Of these, the most amenable to large screen projection systems has traditionally been the polarization technique. However, the polarization technique requires that the two images be projected with orthogonal polarizations, and that the viewer wear a pair of polaroid glasses whose polarization axes are arranged at right angles to one another.
Color separation relies upon encoding the left and right images, such that the left eye and the right eye images are portrayed in colors and such that the viewer sees two different color images. This makes it difficult to portray full color images, produces eye fatigue through color bombardment, which in turn desensitizes the visual system with respect to the colors involved and creates problems for ambient viewing.
Temporal separation requires the viewer to wear eyeglasses attached to the video system with a cord and is often accompanied by high voltages in the eyeglasses.
Optical separation has thus far required bulky, often elaborate optical apparatus between the screen and the observer to separate the images.
Achieving a realistic visual display can be an expensive undertaking, which is not always practical, particularly for entertainment simulators. Thus, a need exists for improved and inexpensive techniques for providing more realistic virtual reality experiences and simulated displays.
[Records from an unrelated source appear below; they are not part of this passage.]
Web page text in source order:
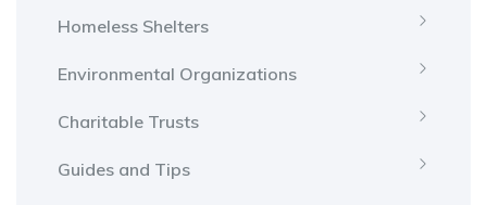
Homeless Shelters
Environmental Organizations
Charitable Trusts
Guides and Tips
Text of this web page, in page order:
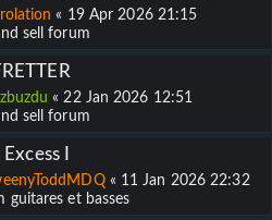
« 19 Apr 2026 21:15
sell forum
«22 Jan 2026 12:51
sell forum
I
« 11 Jan 2026 22:32
guitares et basses
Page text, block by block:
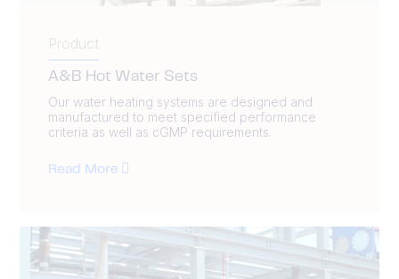
Product
A&B Hot Water Sets
Our water heating systems are designed and
manufactured to meet specified performance
criteria as well as cGMP requirements.
Read More
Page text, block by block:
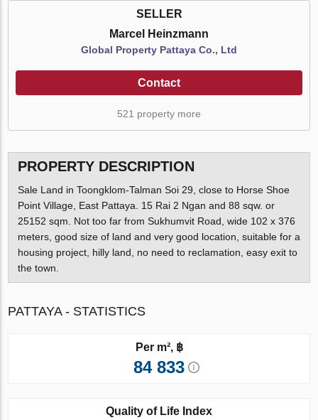
SELLER
Marcel Heinzmann
Global Property Pattaya Co., Ltd
Contact
521 property more
PROPERTY DESCRIPTION
Sale Land in Toongklom-Talman Soi 29, close to Horse Shoe
Point Village, East Pattaya. 15 Rai 2 Ngan and 88 sqw. or
25152 sqm. Not too far from Sukhumvit Road, wide 102 x 376
meters, good size of land and very good location, suitable for a
housing project, hilly land, no need to reclamation, easy exit to
the town.
PATTAYA - STATISTICS
Per m², ฿
84 833
Quality of Life Index
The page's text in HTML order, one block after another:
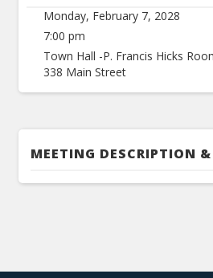
Monday, February 7, 2028
7:00 pm
Town Hall -P. Francis Hicks
338 Main Street
MEETING DESCRIPTION
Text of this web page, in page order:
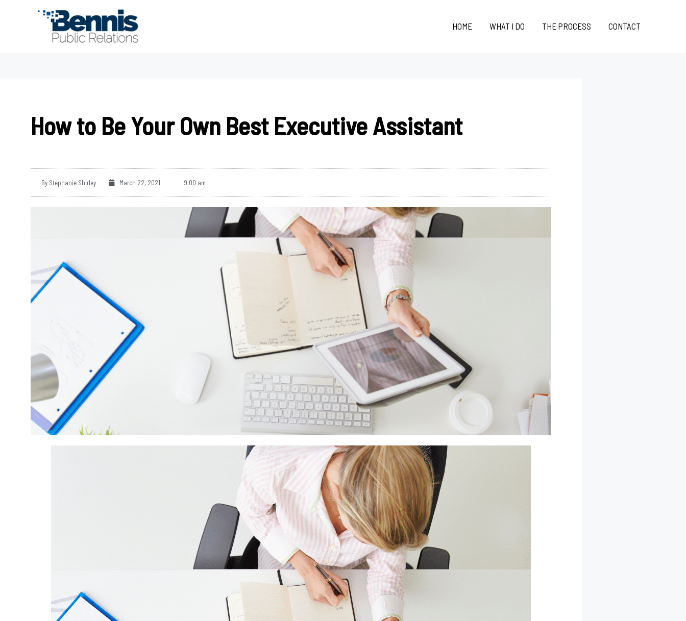
HOME WHAT I DO THE PROCESS CONTACT
How to Be Your Own Best Executive Assistant
By Stephanie Shirley March 22, 2021 9:00 am
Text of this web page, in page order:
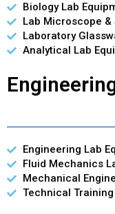
Biology Lab
Lab Microscope &
Laboratory
Analytical Lab
Engineering Lab
Fluid Mechanics
Mechanical
Technical Training
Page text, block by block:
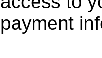
payment
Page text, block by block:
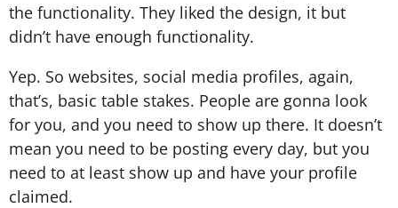
the functionality. They liked the design, it but
didn’t have enough functionality.
Yep. So websites, social media profiles, again,
that’s, basic table stakes. People are gonna look
for you, and you need to show up there. It doesn’t
mean you need to be posting every day, but you
need to at least show up and have your profile
claimed.
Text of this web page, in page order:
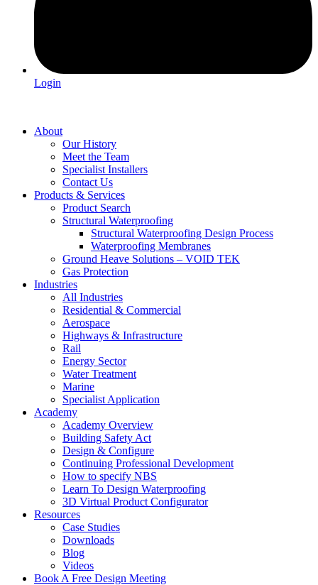
Login
About
Our History
Meet the Team
Specialist Installers
Contact Us
Products & Services
Product Search
Structural Waterproofing
Structural Waterproofing Design Process
Waterproofing Membranes
Ground Heave Solutions – VOID TEK
Gas Protection
Industries
All Industries
Residential & Commercial
Aerospace
Highways & Infrastructure
Rail
Energy Sector
Water Treatment
Marine
Specialist Application
Academy
Academy Overview
Building Safety Act
Design & Configure
Continuing Professional Development
How to specify NBS
Learn To Design Waterproofing
3D Virtual Product Configurator
Resources
Case Studies
Downloads
Blog
Videos
Book A Free Design Meeting
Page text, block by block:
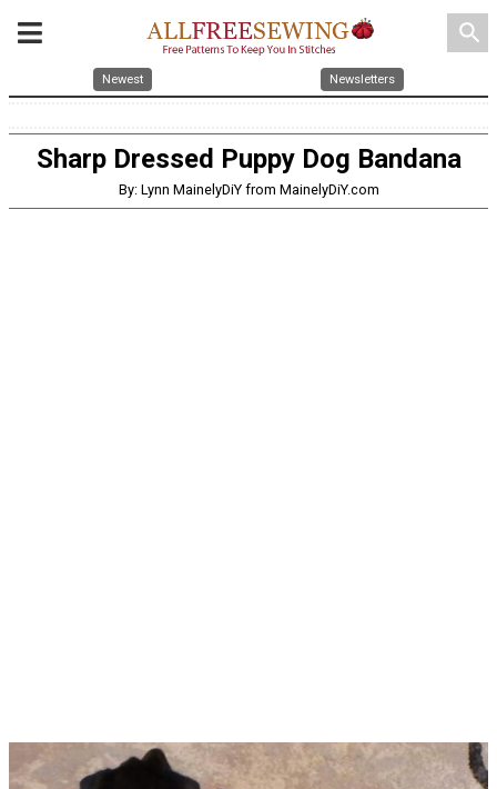
search
Newest Newsletters
Sharp Dressed Puppy Dog Bandana
By: Lynn MainelyDiY from MainelyDiY.com
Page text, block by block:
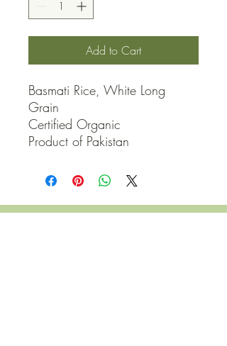
Add to Cart
Basmati Rice, White Long
Grain
Certified Organic
Product of Pakistan
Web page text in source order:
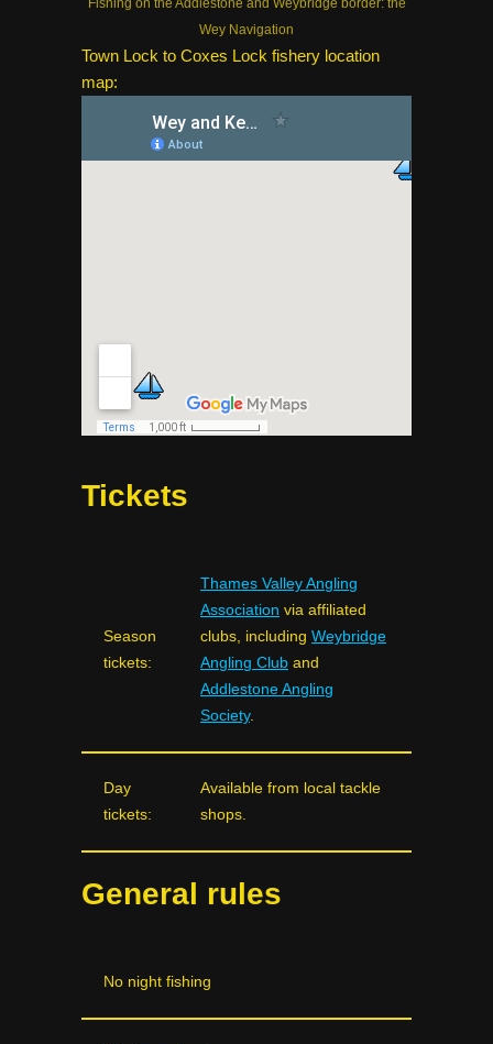
Wey Navigation
Town Lock to Coxes Lock fishery location
map:
Tickets
Season
tickets:
Thames Valley Angling
Association via affiliated
clubs, including Weybridge
Angling Club and
Addlestone Angling
Society.
Day
tickets:
Available from local tackle
shops.
General rules
No night fishing
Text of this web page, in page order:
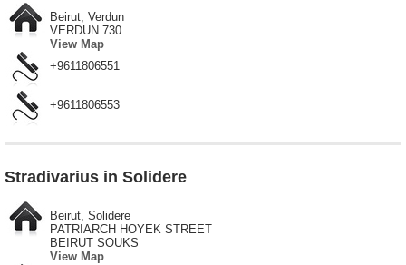
Beirut, Verdun
VERDUN 730
View Map
+9611806551
+9611806553
Stradivarius in Solidere
Beirut, Solidere
PATRIARCH HOYEK STREET
BEIRUT SOUKS
View Map
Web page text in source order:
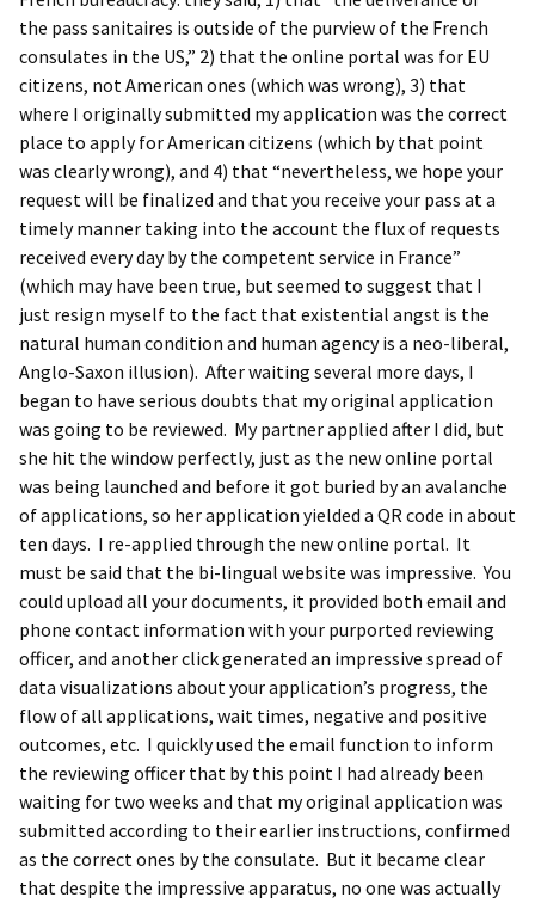
the pass sanitaires is outside of the purview of the French
consulates in the US,” 2) that the online portal was for EU
citizens, not American ones (which was wrong), 3) that
where I originally submitted my application was the correct
place to apply for American citizens (which by that point
was clearly wrong), and 4) that “nevertheless, we hope your
request will be finalized and that you receive your pass at a
timely manner taking into the account the flux of requests
received every day by the competent service in France”
(which may have been true, but seemed to suggest that I
just resign myself to the fact that existential angst is the
natural human condition and human agency is a neo-liberal,
Anglo-Saxon illusion). After waiting several more days, I
began to have serious doubts that my original application
was going to be reviewed. My partner applied after I did, but
she hit the window perfectly, just as the new online portal
was being launched and before it got buried by an avalanche
of applications, so her application yielded a QR code in about
ten days. I re-applied through the new online portal. It
must be said that the bi-lingual website was impressive. You
could upload all your documents, it provided both email and
phone contact information with your purported reviewing
officer, and another click generated an impressive spread of
data visualizations about your application’s progress, the
flow of all applications, wait times, negative and positive
outcomes, etc. I quickly used the email function to inform
the reviewing officer that by this point I had already been
waiting for two weeks and that my original application was
submitted according to their earlier instructions, confirmed
as the correct ones by the consulate. But it became clear
that despite the impressive apparatus, no one was actually
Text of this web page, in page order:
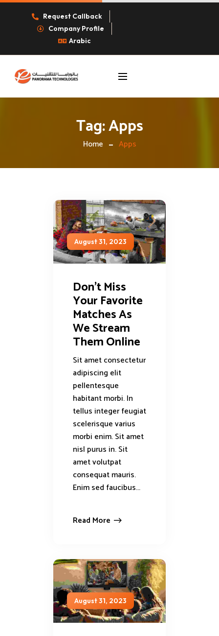
Request Callback
Company Profile
Arabic
Tag:Apps
Home Apps
August 31, 2023
Don’t Miss
Your Favorite
Matches As
We Stream
Them Online
Sit amet consectetur
adipiscing elit
pellentesque
habitant morbi. In
tellus integer feugiat
scelerisque varius
morbi enim. Sit amet
nisl purus in. Sit
amet volutpat
consequat mauris.
Enim sed faucibus...
Read More
August 31, 2023

The present invention is directed to a simulation system for simulating virtual reality experiences with a stereoscopic and collimated virtual image display, which utilizes a unique and inexpensive optical separation technique for providing "pupil forming" simulated images to a person at a fixed point of reference relative to the stereoscopic and collimated virtual image display. In accordance with the disclosed embodiment, the simulation system of the present invention simulates the sport of hang gliding or the like, largely in an entertainment based system. The simulation system of the present invention may alternatively be used for training purposes as well.
As disclosed, the simulation system comprises a mechanical support structure for suspending a rider in a harness so as to allow freedom of movement. The rider is suspended to face a visual display, over a movable control bar coupled to the mechanical support structure. By maneuvering the control bar, riders may view the results of their actions as by a simulated display. The visual display is coupled to the control bar to receive electrical signals indicative of the movements initiated by the riders as they maneuver through a programmed environment. The visual display, which is a stereoscopic and collimated virtual image display provides "pupil forming" images of positional states of the hang glider to the riders, at a fixed point of reference relative to the visual display. The fixed point of reference is provided by limiting movement of the rider's head relative to the visual display, as for example with a head rest disposed directly above the viewing area of the visual display.
The stereoscopic and collimated virtual image display facilitates a very wide field of view and accommodates the rider's eyes to focus at infinity. Thus, the programmed environment or imagery appears to be in the distance and, not only is the binocular convergence of the rider's eyes parallel, but the focus of the eyes is relaxed as if collimated.